**What is required**: Count the lines below that carry the word "james". Answer with that number alone.

[Raw data Boundary: Start]

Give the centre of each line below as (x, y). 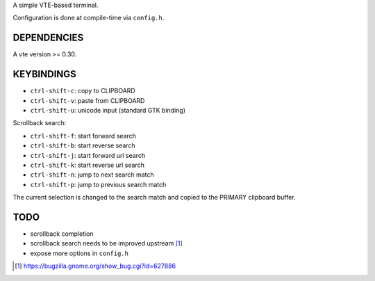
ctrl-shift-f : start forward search (83, 136)
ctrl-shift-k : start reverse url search (87, 165)
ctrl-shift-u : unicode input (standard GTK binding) (108, 110)
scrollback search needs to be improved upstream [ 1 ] (107, 243)
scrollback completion (62, 234)
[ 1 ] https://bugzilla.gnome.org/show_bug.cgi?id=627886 (95, 266)
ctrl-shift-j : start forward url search (88, 155)
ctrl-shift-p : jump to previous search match (98, 184)
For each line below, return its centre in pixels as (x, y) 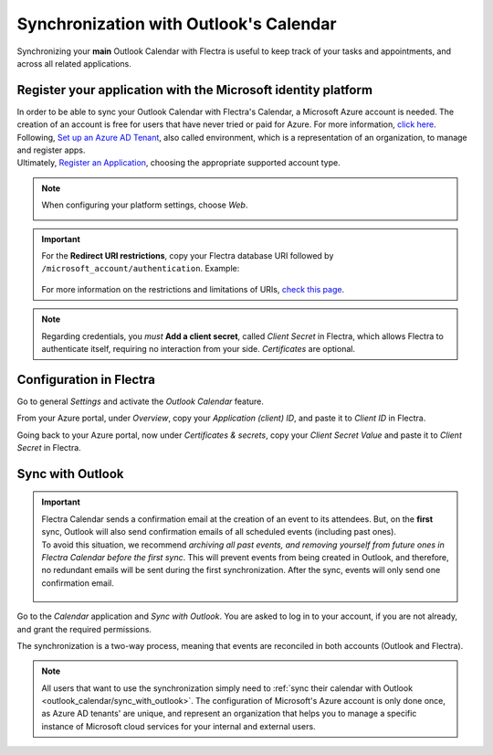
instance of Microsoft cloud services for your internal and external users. (178, 726)
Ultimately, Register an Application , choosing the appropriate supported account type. (179, 163)
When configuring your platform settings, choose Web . (145, 205)
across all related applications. (74, 63)
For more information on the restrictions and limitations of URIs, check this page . (193, 289)
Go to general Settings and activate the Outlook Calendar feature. (141, 401)
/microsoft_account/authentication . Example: (141, 269)
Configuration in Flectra (86, 379)
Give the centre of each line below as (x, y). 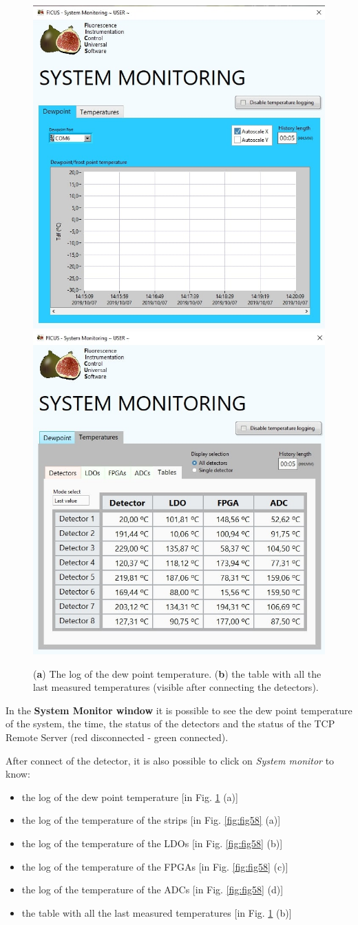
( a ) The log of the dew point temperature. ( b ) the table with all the (177, 673)
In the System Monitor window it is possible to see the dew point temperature (179, 710)
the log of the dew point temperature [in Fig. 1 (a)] (130, 797)
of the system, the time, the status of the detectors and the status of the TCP (170, 724)
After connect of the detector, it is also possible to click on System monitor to (170, 760)
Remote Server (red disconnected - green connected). (117, 737)
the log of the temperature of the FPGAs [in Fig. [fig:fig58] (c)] (155, 866)
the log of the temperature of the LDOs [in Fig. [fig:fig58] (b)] (152, 843)
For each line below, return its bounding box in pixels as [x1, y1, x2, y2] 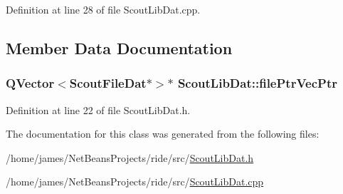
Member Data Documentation [6, 36, 233, 58]
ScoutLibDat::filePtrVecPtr [177, 74, 337, 92]
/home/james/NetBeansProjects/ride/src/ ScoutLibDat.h [6, 150, 254, 165]
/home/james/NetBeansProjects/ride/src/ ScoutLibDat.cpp [6, 174, 264, 189]
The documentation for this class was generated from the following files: [6, 126, 320, 141]
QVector [6, 74, 55, 92]
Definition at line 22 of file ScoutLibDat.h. [6, 102, 191, 117]
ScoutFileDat [69, 74, 147, 92]
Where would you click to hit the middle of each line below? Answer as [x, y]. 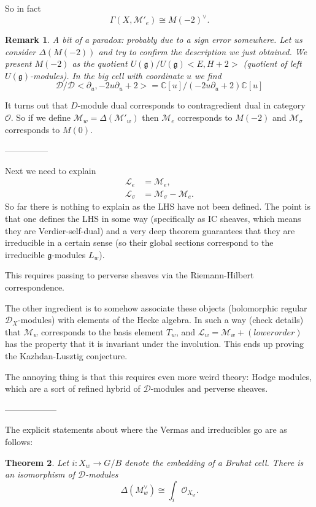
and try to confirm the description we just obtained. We [203, 51]
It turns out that [37, 105]
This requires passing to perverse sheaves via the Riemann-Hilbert [129, 275]
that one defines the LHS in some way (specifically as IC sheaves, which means [153, 218]
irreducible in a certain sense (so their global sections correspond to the [139, 242]
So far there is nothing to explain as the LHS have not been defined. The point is [158, 206]
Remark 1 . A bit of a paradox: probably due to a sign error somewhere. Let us [154, 40]
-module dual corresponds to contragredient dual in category [191, 105]
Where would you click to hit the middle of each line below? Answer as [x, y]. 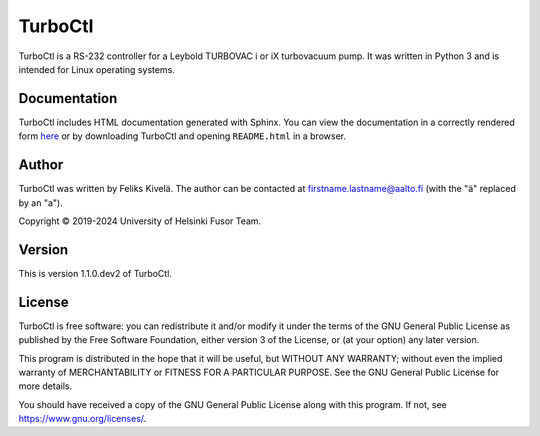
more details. [45, 386]
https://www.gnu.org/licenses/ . [82, 419]
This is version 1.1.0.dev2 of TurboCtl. [95, 273]
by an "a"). [41, 202]
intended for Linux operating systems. [96, 69]
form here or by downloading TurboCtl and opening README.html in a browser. [182, 136]
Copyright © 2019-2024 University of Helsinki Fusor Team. [140, 221]
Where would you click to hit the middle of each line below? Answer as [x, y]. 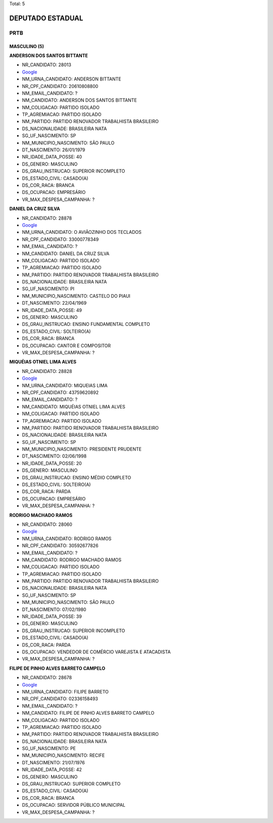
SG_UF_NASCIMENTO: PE [49, 749]
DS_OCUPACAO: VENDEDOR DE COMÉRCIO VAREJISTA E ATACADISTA [96, 652]
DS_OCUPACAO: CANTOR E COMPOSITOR [66, 345]
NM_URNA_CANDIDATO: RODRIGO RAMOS [67, 539]
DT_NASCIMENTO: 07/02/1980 [54, 609]
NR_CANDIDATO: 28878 [47, 218]
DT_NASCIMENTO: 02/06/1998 [54, 456]
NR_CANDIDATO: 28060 [47, 524]
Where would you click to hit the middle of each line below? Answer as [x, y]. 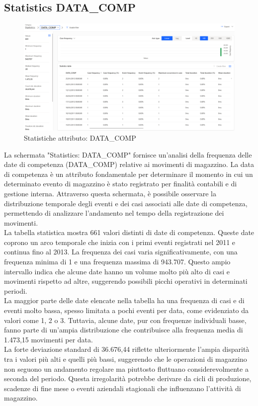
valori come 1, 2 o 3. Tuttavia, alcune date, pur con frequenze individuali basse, [125, 320]
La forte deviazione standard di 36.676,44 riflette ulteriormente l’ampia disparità [127, 349]
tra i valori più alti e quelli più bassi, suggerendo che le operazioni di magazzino [126, 359]
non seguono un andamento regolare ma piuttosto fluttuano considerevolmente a [126, 368]
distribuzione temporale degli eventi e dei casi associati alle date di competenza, [126, 203]
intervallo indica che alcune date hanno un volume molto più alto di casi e [117, 271]
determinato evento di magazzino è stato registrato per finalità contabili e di [121, 184]
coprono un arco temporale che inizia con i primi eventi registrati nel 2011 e [120, 242]
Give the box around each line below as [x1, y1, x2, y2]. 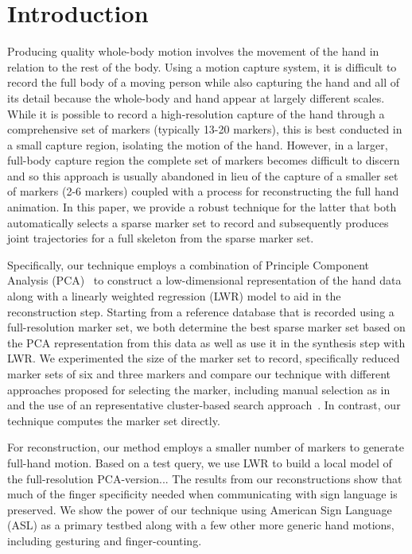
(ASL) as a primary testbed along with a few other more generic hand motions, [7, 517, 395, 533]
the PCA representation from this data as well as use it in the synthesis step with [7, 334, 406, 351]
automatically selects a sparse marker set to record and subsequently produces [7, 214, 389, 231]
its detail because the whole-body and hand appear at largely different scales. [7, 89, 385, 106]
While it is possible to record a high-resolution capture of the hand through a [7, 105, 385, 122]
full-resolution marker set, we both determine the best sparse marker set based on [7, 319, 406, 335]
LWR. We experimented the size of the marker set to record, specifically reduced [7, 350, 400, 366]
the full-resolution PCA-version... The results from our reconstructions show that [7, 470, 402, 486]
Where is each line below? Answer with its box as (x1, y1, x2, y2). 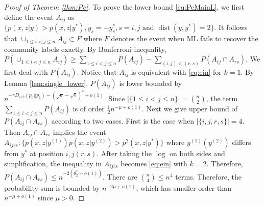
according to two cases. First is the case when (51, 115, 195, 126)
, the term (206, 93, 238, 104)
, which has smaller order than (136, 182, 232, 193)
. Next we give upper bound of (141, 103, 237, 114)
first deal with (4, 66, 48, 77)
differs (232, 137, 251, 148)
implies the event (53, 126, 106, 137)
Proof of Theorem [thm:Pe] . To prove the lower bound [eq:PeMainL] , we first (4, 2, 244, 12)
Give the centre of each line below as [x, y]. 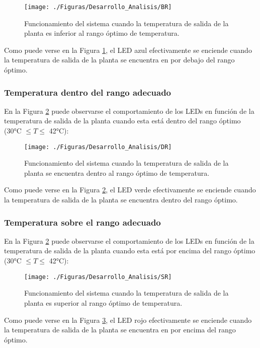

[Raw data Boundary: End]

**Solution to this task**: 2